AEON Credit Service- Oozing Positivity; Reiterate BUY

Date: 
2024-04-12
Firm: 
RHB-OSK
Stock: 
Price Target: 
7.90
Price Call: 
BUY
Last Price: 
7.15
Upside/Downside: 
+0.75 (10.49%)
  • Reiterate BUY, new MYR7.90 TP from MYR7, 18% upside with c.4% FY25F (Feb) yield. Post 4QFY24 results briefing, we gather that prospects for AEON Credit Service are positive heading into FY25F – receivables growth momentum is strong, and efforts to improve asset quality are beginning to bear fruit. We maintain our call on the counter for its robust receivables growth outlook helped by diversified offerings, on top of an attractive valuation – it is trading at 1.1x P/BV (-1SD) against a 15-16% ROE forecast.
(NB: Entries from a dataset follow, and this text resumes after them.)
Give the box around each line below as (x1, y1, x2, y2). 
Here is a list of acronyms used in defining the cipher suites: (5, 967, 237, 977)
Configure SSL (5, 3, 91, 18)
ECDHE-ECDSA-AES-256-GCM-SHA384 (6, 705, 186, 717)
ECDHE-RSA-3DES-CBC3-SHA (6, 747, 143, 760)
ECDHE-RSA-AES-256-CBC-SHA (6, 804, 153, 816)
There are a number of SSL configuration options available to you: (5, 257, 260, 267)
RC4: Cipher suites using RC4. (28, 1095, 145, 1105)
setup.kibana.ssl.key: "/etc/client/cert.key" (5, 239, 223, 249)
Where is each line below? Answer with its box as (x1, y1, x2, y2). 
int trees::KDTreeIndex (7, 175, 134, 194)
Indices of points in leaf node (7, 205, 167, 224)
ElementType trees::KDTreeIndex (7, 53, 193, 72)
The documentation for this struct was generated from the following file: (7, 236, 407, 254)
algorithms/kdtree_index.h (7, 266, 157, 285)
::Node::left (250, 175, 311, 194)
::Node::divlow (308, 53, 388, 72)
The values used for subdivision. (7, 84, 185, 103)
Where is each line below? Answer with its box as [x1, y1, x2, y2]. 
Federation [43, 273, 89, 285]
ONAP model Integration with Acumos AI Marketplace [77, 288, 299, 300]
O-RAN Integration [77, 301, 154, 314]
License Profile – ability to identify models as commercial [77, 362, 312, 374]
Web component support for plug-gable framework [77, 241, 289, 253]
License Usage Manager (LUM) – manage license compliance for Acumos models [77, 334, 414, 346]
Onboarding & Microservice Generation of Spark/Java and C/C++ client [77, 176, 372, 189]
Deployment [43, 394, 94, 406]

  • Optimistic on receivables growth. While the group’s FY25F receivables growth target is 10%, management thinks a 10-15% rate is possible, assuming borrowers are not significantly impacted by inflation and subsidy rationalisation. Growth in FY25F should still be driven by personal financing and credit cards, although the group plans to tap further into the superbike lending space to make up for the slower pace of growth in moped financing. The slowdown in moped financing is mostly deliberate, as moped customers tend to possess weaker credit quality credentials.
  • Expecting more stable impairment write-offs. With an improved receivables portfolio from an asset quality perspective, ACSM is confident that impairment write-offs can reach a steady state of MYR150m per quarter from 2QFY25 – this translates to credit costs of c.3% pa. In the past, the group’s write-off charges fluctuated substantially (write-offs between 1QFY21 and 4QFY24 ranged between MYR28-178m), so we view the greater write-off stability as positive. In the meantime, collection trends appear resilient, and management will focus on implementing its risk-based collection strategy, especially for borrowers who are past due by 2-3 months.
  • Dividend upside potential? ACSM hinted at potentially raising dividend payouts to beyond 30% in the future. Our calculations show that the group will need to raise payouts to 40-50% to bring yields up to 5-6%, which is the level of its closest peers. Existing capital levels are adequate to support such a transition (capital adequacy ratio >20% since FY21), and discussions are ongoing with board members and substantial shareholders.
  • Digital bank updates. AEON Bank has begun accepting public applications for account openings, and the public launch of the bank’s app is slated for 2QCY24. After an initial savings account product, the bank’s priority will be to onboard SMEs within the AEON ecosystem and convert them into AEON Bank customers. Management revised its Year 1 (FY25F) share of losses guidance to MYR60-70m from MYR50-60m previously – this falls in line with the MYR16.6m loss booked in 4QFY24.
  • Forecasts raised by 8-12% as we factor in more optimistic receivables growth assumptions. Our TP rises to MYR7.90, and includes a 2% ESG premium. Our DPS estimates are maintained for now.